#### [Exercise instructions]
Your answer should be only the lines below from the one with "-th token in" to the one with "represents the set", repeated exactly, ends included.

Excerpts from a dataset:
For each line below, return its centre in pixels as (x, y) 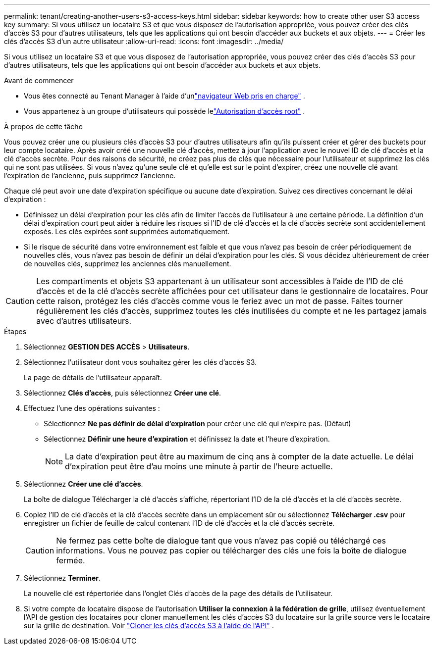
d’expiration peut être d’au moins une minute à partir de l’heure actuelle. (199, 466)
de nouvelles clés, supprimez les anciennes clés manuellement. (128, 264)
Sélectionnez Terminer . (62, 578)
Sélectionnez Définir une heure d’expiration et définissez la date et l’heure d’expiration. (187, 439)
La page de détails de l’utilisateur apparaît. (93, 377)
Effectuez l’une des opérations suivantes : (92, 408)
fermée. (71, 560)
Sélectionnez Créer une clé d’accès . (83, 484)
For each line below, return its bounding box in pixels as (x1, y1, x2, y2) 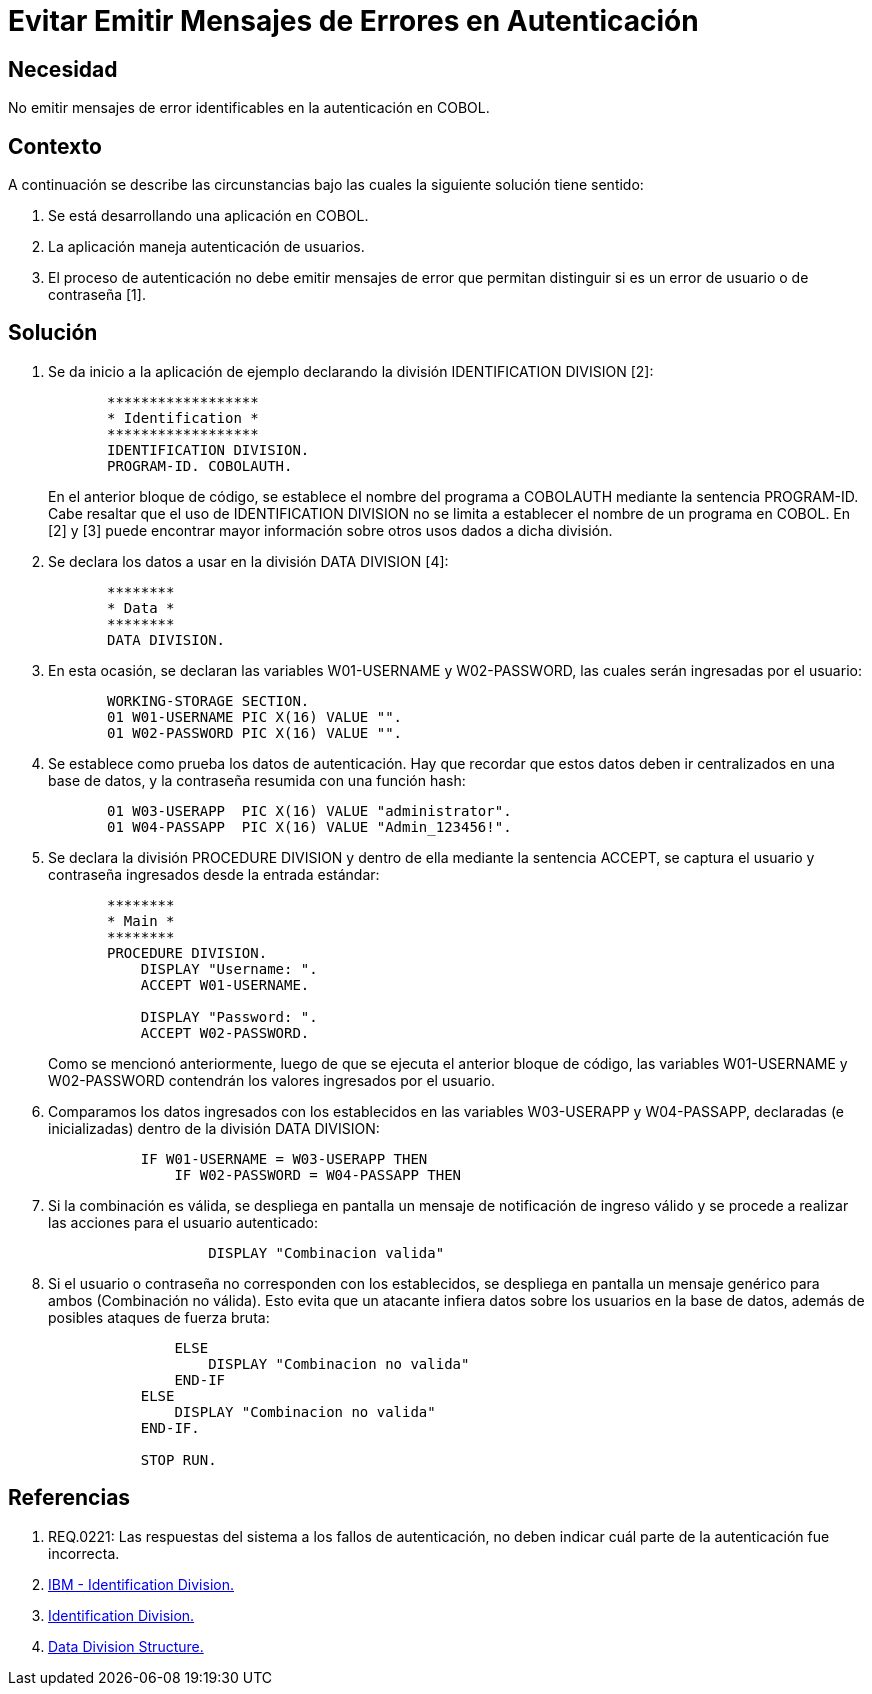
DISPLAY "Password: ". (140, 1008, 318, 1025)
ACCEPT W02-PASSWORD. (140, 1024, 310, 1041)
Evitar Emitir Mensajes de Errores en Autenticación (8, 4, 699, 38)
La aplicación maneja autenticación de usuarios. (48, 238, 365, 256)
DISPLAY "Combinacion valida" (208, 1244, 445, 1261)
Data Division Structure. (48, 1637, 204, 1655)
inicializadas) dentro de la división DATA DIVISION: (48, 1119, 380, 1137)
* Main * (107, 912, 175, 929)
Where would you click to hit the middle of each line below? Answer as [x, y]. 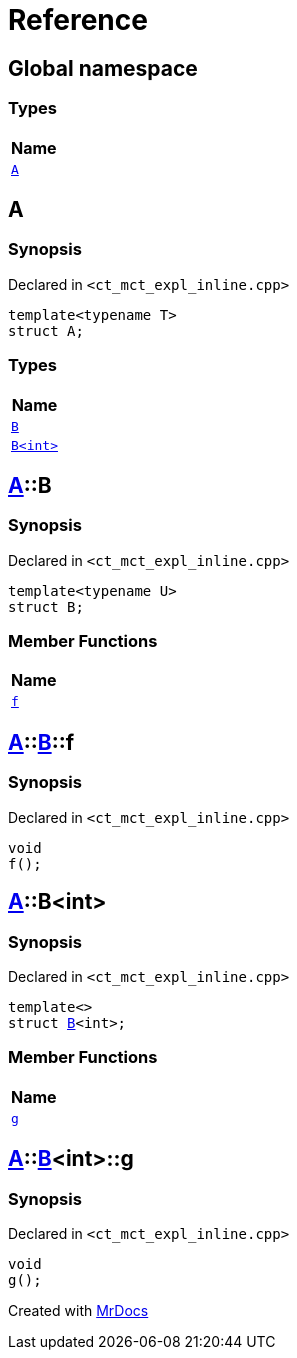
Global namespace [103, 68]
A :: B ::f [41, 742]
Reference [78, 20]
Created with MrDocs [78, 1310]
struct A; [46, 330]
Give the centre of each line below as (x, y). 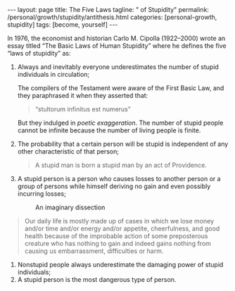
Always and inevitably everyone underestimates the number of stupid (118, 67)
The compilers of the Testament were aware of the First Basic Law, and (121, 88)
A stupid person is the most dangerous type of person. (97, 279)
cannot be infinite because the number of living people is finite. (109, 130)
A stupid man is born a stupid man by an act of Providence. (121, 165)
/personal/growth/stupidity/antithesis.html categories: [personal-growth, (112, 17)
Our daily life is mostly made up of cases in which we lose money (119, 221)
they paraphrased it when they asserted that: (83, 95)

...

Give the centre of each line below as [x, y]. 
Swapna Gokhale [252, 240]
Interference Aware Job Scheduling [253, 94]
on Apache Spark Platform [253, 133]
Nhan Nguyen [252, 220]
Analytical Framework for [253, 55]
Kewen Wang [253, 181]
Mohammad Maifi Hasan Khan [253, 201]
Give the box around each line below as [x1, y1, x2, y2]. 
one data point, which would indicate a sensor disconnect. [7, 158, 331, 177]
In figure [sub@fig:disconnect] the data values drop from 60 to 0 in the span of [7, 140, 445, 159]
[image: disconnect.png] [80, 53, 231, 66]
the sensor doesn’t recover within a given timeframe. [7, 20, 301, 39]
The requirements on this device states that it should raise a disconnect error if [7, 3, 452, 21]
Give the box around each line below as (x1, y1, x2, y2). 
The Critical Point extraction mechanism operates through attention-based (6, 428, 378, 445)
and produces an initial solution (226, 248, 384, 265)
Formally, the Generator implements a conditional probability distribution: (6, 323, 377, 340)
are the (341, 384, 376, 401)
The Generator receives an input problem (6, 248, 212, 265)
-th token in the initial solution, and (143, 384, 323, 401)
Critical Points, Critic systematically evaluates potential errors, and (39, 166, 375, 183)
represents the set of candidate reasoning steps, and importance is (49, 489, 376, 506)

#### [The completed task]
-th token in the initial solution, and (143, 384, 323, 401)
Critical Points, Critic systematically evaluates potential errors, and (39, 166, 375, 183)
represents the set of candidate reasoning steps, and importance is (49, 489, 376, 506)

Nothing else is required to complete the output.